More troubling is the prolonged absence of the final pollution impact report.  As of January 2026, nearly a year after the spill, ZEMA has yet to publish its findings. Some families are still waiting for the interim payments while others report being told that the water is safe to drink in the absence of publicly released data.

This delay has implications beyond Zambia’s borders. Under Bamako Conventions countries are obliged to report hazardous waste incidents, waste streams and compliance measures to the Convention Secretariat. This information underpins the work of the Regional Centres for Hazardous Waste Management (RCHMs), which are intended to support monitoring, early warning, technical assistance and coordinated enforcement across Africa.

In the Kafue case, missing and delayed data on hazardous waste volumes, composition and movement severely constrain regional oversight. Without transparent reporting, RCHMs are unable to assess cross-border risks, identify systemic non-compliance or issue early warnings that could prevent similar failures elsewhere. The result is a weakened regional compliance architecture, despite the Convention’s explicit intent to strengthen collective environmental protection.

Civil society organisations, including the Centre for Environmental Justice (CEJ), Southern Africa Litigation Centre and ActionAid, have warned that reliance on company-generated assessments, coupled with limited public disclosure, undermines both community trust and Zambia’s obligations under the Convention.

The Bamako Convention demands heightened vigilance against such intra-continental hazards. The Kafue spill exposes a persistent “Bamako gap”. The difference  between Zambia’s binding regional commitments to precaution and environmentally sound management, and the weak implementation, delayed reporting and limited transparency evident on the ground.

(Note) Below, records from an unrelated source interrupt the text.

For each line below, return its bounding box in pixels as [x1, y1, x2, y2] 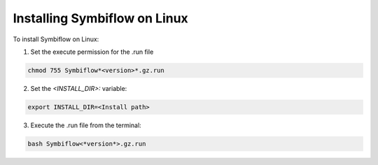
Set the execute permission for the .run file [30, 48, 154, 56]
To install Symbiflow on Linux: [13, 35, 99, 43]
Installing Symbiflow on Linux [13, 10, 188, 26]
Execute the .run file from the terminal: [30, 121, 141, 129]
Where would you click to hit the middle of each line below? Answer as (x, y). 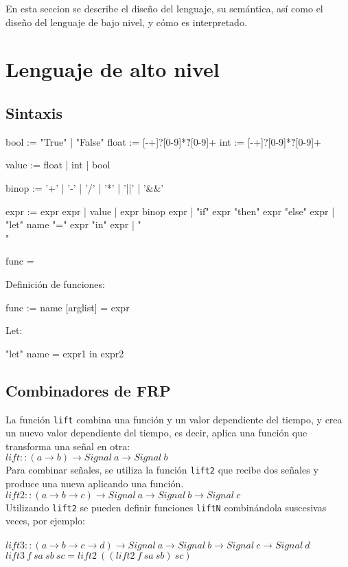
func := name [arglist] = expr (68, 307)
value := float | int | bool (58, 165)
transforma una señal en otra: (68, 446)
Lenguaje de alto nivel (113, 69)
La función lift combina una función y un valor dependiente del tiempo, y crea (174, 419)
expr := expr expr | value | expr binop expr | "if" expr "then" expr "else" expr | (170, 211)
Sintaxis (34, 112)
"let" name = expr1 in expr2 (65, 353)

Zambia’s Environmental Management Act of 2011 affirms every citizen’s right to a clean, safe and healthy environment. That right, however, is rendered meaningless without timely disclosure of pollution data, independent verification of hazardous waste controls and credible enforcement.

CEJ Executive Director Maggie Mapalo

As CEJ Executive Director Maggie Mapalo has warned, that failure to act decisively risks long-term public health harm, deepening poverty and irreversible ecological damage. Biodiversity has been eroded and food security undermined, while affected communities remain in limbo.

The Kafue catastrophe is  not only a national environmental crisis but a test of the Bamako Convention’s effectiveness. Full publication of ZEMA’s findings, independent audits of hazardous waste management, and strengthened reporting to the Convention Secretariat and RCHMs are essential if the Convention is to function as a meaningful accountability and early-warning framework.